Cette confusion entre réalité et illusion s’avère d’autant plus préoccupante quand elle touche à la foi. Certaines IA, comme Réplica, offrent des compagnonnages virtuels personnalisés, parfois à visée sentimentale. Une journaliste, par exemple, a conçu une IA basée sur les échanges avec son ami décédé. Une manière de faire “revivre” les morts ? Un glissement éthique majeur, répond David Métreau, surtout dans un monde où le deuil, la solitude et la quête de sens fragilisent les repères.
Et quand l’IA se fait passer pour Jésus, comme certaines applications nourries du Nouveau Testament, la tension s’intensifie. « Ce Jésus numérique ne sera jamais le Jésus ressuscité », insiste David Métreau, rappelant que le Christ est une personne vivante, non une compilation algorithmique.

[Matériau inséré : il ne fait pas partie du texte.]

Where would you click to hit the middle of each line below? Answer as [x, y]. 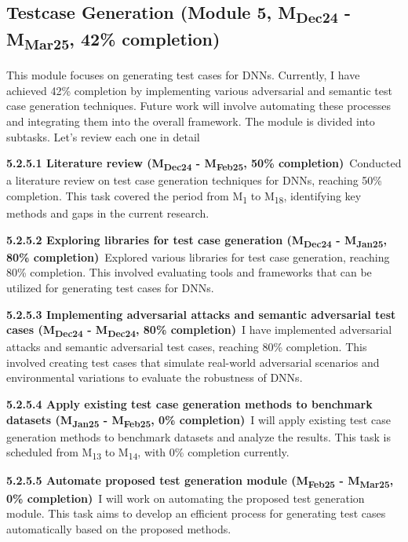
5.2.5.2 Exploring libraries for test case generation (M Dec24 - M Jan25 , [197, 240]
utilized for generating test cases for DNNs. [110, 287]
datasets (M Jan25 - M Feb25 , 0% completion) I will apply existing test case [199, 420]
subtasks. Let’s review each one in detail [103, 136]
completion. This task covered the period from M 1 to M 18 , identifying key [184, 196]
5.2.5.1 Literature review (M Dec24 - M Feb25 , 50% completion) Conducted [204, 164]
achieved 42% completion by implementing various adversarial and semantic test [199, 90]
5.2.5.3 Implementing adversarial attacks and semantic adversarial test [201, 314]
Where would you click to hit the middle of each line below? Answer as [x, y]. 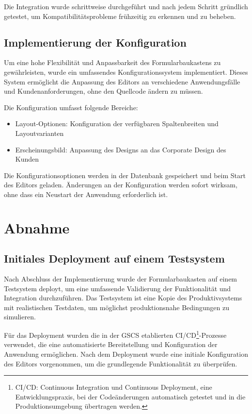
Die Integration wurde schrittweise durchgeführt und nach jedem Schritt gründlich [126, 6]
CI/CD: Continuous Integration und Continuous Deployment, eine [114, 387]
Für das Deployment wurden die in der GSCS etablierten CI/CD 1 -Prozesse [115, 334]
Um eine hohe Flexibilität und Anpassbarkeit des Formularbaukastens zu [112, 62]
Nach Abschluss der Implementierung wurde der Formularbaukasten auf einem [121, 279]
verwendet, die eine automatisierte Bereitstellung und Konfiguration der [111, 344]
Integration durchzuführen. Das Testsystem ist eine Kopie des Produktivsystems [123, 298]
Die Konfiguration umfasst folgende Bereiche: [71, 107]
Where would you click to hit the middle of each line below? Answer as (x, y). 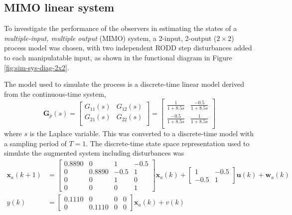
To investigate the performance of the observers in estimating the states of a (121, 28)
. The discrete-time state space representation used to (168, 143)
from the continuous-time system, (55, 94)
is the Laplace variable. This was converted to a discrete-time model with (142, 133)
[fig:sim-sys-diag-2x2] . (37, 67)
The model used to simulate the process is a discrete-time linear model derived (124, 84)
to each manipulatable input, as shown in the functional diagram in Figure (118, 57)
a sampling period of (35, 143)
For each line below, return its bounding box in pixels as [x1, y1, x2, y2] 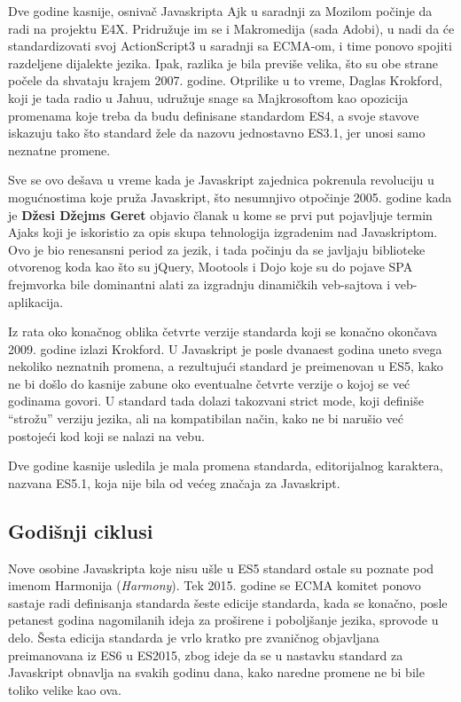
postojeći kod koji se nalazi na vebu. [8, 426, 205, 445]
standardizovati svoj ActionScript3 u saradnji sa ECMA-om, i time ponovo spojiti [8, 36, 452, 55]
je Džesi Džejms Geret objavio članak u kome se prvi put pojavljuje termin [8, 205, 433, 224]
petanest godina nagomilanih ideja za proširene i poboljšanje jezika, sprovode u [8, 611, 439, 629]
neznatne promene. [8, 140, 111, 159]
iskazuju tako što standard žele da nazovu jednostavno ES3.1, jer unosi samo [8, 123, 426, 142]
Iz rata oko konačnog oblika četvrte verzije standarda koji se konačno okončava [8, 322, 438, 341]
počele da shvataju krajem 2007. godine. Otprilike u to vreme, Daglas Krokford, [8, 71, 442, 90]

Ce genre d’outil risque, selon lui, d’enfermer Jésus dans une caricature figée, loin de la complexité du message biblique.
Autre danger, la justice ou la guerre pilotées par IA, comme en témoigne le logiciel israélien « Lavender ». L’expert Jean-Pierre Graber, cité dans l’enquête, alerte sur le risque de déresponsabilisation morale. « La machine a décidé » ne peut devenir une excuse, avertit-il, en écho aux mises en garde d’Hannah Arendt sur la banalité du mal.
Le dossier ne condamne pas l’IA, mais appelle à une vigilance critique. Il plaide pour l’implication des philosophes, théologiens et croyants dans le débat technologique. Car comprendre l’outil, c’est aussi pouvoir en encadrer l’usage et en préserver l’humanité.
Christianisme Aujourd’hui conclut sans technophobie, mais avec lucidité : l’IA n’est ni l’ennemie ni le messie. À chacun de ne pas abandonner sa pensée ni sa foi à la machine.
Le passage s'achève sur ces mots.